» **The task**: Once you reach the line with "iPad Pro naast" below, copy each line exactly, stopping after the line with "Authorization: Bearer sk_your_api_key", and skip any pictures.

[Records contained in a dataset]
########
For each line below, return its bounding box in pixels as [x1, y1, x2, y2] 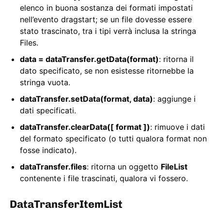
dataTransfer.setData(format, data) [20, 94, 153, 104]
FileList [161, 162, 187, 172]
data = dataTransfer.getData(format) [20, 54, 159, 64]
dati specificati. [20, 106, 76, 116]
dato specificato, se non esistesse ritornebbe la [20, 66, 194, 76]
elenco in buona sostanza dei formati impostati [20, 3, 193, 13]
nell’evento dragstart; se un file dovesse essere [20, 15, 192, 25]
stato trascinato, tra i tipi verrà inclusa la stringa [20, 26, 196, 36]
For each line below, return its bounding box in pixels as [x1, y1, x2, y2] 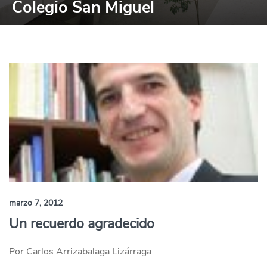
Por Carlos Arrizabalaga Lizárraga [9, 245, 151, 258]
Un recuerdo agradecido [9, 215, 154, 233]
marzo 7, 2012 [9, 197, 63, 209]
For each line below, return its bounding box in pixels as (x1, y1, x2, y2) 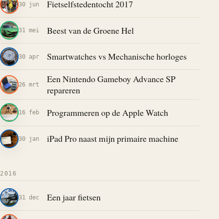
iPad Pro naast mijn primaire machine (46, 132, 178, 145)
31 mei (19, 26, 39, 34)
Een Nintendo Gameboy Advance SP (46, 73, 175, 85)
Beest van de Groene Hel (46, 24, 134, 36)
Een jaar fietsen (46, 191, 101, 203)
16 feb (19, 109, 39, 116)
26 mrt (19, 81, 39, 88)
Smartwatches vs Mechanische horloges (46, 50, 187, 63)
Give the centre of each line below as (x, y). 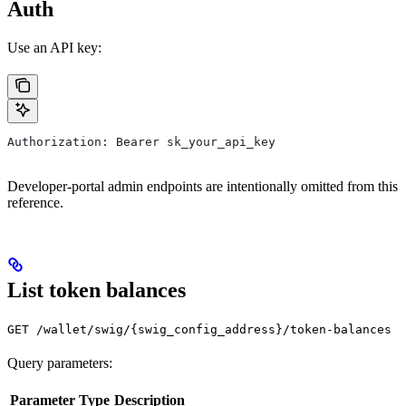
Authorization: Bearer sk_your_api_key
########
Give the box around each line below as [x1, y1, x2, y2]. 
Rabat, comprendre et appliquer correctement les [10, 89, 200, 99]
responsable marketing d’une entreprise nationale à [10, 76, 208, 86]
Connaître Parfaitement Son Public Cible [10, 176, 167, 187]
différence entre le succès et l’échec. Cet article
########
» **Answer below**:
iPad Pro naast mijn primaire machine (46, 132, 178, 145)
31 mei (19, 26, 39, 34)
Een Nintendo Gameboy Advance SP (46, 73, 175, 85)
Beest van de Groene Hel (46, 24, 134, 36)
Een jaar fietsen (46, 191, 101, 203)
16 feb (19, 109, 39, 116)
26 mrt (19, 81, 39, 88)
Smartwatches vs Mechanische horloges (46, 50, 187, 63)
Give the centre of each line below as (x, y). 
Authorization: Bearer sk_your_api_key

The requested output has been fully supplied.